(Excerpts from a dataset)
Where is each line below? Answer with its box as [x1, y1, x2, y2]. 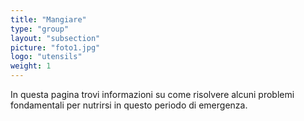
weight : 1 [10, 61, 52, 71]
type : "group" [10, 24, 70, 34]
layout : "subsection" [10, 33, 101, 43]
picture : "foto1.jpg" [10, 42, 101, 53]
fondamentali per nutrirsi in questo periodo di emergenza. [10, 99, 248, 111]
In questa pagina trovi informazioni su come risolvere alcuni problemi [10, 89, 295, 100]
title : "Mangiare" [10, 14, 87, 25]
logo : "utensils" [10, 52, 83, 62]
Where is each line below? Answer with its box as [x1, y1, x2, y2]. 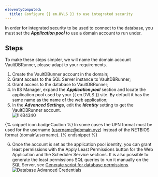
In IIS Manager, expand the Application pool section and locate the [12, 87, 146, 92]
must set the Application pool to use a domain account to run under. [5, 30, 142, 36]
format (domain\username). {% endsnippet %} [5, 132, 98, 138]
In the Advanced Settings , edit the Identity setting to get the [12, 102, 134, 108]
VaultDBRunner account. [12, 107, 61, 113]
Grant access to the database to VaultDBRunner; [12, 82, 109, 88]
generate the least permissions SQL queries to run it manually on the [12, 157, 149, 162]
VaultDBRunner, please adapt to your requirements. [5, 62, 107, 68]
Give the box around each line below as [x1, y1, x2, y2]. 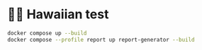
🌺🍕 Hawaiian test [7, 6, 109, 23]
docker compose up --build [7, 30, 87, 37]
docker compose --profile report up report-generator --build [7, 36, 195, 43]
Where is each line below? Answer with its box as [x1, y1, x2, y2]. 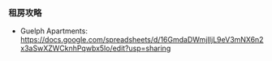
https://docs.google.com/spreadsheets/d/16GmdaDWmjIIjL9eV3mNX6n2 [19, 35, 264, 45]
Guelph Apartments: [19, 26, 88, 36]
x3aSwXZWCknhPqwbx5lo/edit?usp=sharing [19, 43, 171, 54]
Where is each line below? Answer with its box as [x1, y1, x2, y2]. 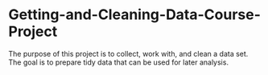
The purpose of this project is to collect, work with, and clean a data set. [8, 49, 249, 58]
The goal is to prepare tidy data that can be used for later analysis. [8, 57, 229, 67]
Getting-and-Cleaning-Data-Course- [8, 6, 262, 24]
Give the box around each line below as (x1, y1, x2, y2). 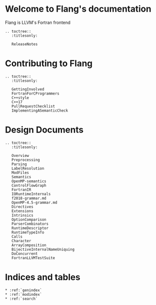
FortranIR (11, 187, 31, 192)
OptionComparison (11, 217, 47, 222)
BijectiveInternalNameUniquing (11, 247, 75, 252)
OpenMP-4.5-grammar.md (11, 200, 57, 205)
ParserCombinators (11, 221, 49, 226)
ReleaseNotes (11, 41, 38, 47)
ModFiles (11, 170, 29, 175)
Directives (11, 204, 34, 209)
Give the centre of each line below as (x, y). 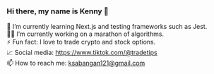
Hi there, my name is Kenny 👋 (58, 11)
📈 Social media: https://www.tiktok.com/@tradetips (82, 53)
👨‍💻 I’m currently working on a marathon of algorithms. (85, 34)
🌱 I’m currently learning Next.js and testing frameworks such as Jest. (107, 27)
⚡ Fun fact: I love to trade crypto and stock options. (81, 42)
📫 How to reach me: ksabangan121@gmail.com (76, 63)

TASK ITEM: From the line holding "Hi there, my name is Kenny 👋 (58, 11)" through the last line above, reproduce each line exactly and add nothing.

ANSWER TO THE EXERCISE:
Hi there, my name is Kenny 👋 (58, 11)
📈 Social media: https://www.tiktok.com/@tradetips (82, 53)
👨‍💻 I’m currently working on a marathon of algorithms. (85, 34)
🌱 I’m currently learning Next.js and testing frameworks such as Jest. (107, 27)
⚡ Fun fact: I love to trade crypto and stock options. (81, 42)
📫 How to reach me: ksabangan121@gmail.com (76, 63)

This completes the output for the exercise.